Setelah mempelajari dari berbagai keluarga, masih saja aku belum mendapatkan gambaran yang jelas bagaimana aku akan jalanin homeschool nantinya. Abstrak sekali di pikiranku. Kami berdoa dan menimbang-nimbang (khususnya aku, karena suami udah mantep banget pengen homeschool), dan lalu berdasarkan hasil pertimbangan dan karena liat suami udah mantep banget, wokeeee we'll do it beibeh!

Waktu Lio umur 4 tahun, aku sebenernya agak-agak deg-degan melewatkan kesempatan untuk daftarin dia ke TK. Ah, sekali lagi mantapkan hati, bulatkan tekad, singkirkan ketakutan, hadapi kenyataan,  dan kujalani hidup yang kupilih (kok jadi kaya lagu yak).

So, kita mulai beneran serius pake bahan homeschool di saat  Lio umur 4 tahun. Sambil nyambi urus Zo yang waktu itu umur 1 tahun dan masih nyusu... ooh repot, iya bener repot. Zo berada di ruang yang sama dengan kami sambil main sendiri atau duduk di pangkuanku.
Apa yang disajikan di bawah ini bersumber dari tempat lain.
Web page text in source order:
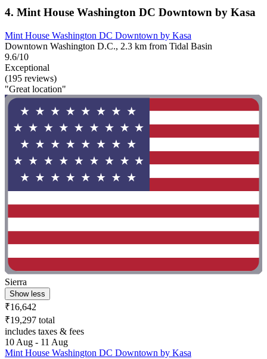
4. Mint House Washington DC Downtown by Kasa
Mint House Washington DC Downtown by Kasa
Downtown Washington D.C., 2.3 km from Tidal Basin
9.6/10
Exceptional
(195 reviews)
"Great location"
Sierra
Show less
₹16,642
₹19,297 total
includes taxes & fees
10 Aug - 11 Aug
Mint House Washington DC Downtown by Kasa

Kalo aku urus Zo bentaaar aja, Lio langsung ilang konsen dan bukan cuma konsennya doang yang ilang, tapi Lio nya juga ngilang karena dia masuk kolong, ngumpet sambil ketawa-tawa. Haiyaaaa....  ulang lagi dong dari awal, warming up lagi biar dia konsen lagi. Di satu tahun pertama perjuangan banget buat kita, berjuang keras untuk adaptasi. Lio pertama kalinya mesti duduk belajar dengan serius setelah tiga tahun hidupnya happy-happy setiap hari.
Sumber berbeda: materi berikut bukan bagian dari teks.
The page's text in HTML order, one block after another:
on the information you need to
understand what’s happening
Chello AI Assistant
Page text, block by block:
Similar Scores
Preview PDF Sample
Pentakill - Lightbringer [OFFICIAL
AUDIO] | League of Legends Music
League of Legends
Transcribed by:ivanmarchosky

Di awal kami mulai, Lio cuma belajar dua subject, yaitu phonics dan math. Nah karena guru cabutannya ini ga pernah tau apa itu phonics, otomatis si guru cabutan ini kudu belajar dulu tentang phonics di saat dua muridnya udah bobo. Kadang ada masanya aku bingung di tengah-tengah aku lagi ngajar... aku diem dan baca ulang dan ulang lagi. Lio biasanya bilang "Mama bingung yaaaa?" trus dia pelan-pelan melipir turun dari kursi dan cari mainannya. Ntar waktu aku sudah ngerti, baru aku panggil lagi, "Liooo ayo kita lanjut."
"Mama sudah ngerti? Sungguh?"
Dan muridpun mengerti bahwa gurunya tidak sungguh-sungguh mengerti ahahaha....
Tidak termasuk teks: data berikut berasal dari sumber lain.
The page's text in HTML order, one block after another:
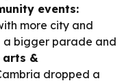
events:
more city and
a bigger parade and
&
dropped a

Kadang-kadang waktu aku serius bacain sesuatu untuk Lio, dia dengerin dengan serius tapi lama-lama matanya tertutup secara bertahap. Yaaaah.... pules deh dia. Ya udahlah biarin dia bobo 30 menit, trus dibangunin dan suru cuci muka laluuuu kita mulai lagiiii. Nah karena itu aku belajar untuk menentukan jadwal yang konsisten setiap hari untuk memulai kegiatan belajar, biarpun buat aku untuk jadi konsisten itu susah sekali. Kadang pas lagi mau mulai ngajar, tukang sayur lewat dan aku keinget sisa bawang merah tinggal dikit doang. Lari dulu deh bentar kejar tukang sayur, ajak Lio dan Zo keluar sambil ajarin mereka hitung berapa jumlah bawangnya dan berapa kembaliannya. Ah ga mau rugi, tiap moment dipake untuk belajar.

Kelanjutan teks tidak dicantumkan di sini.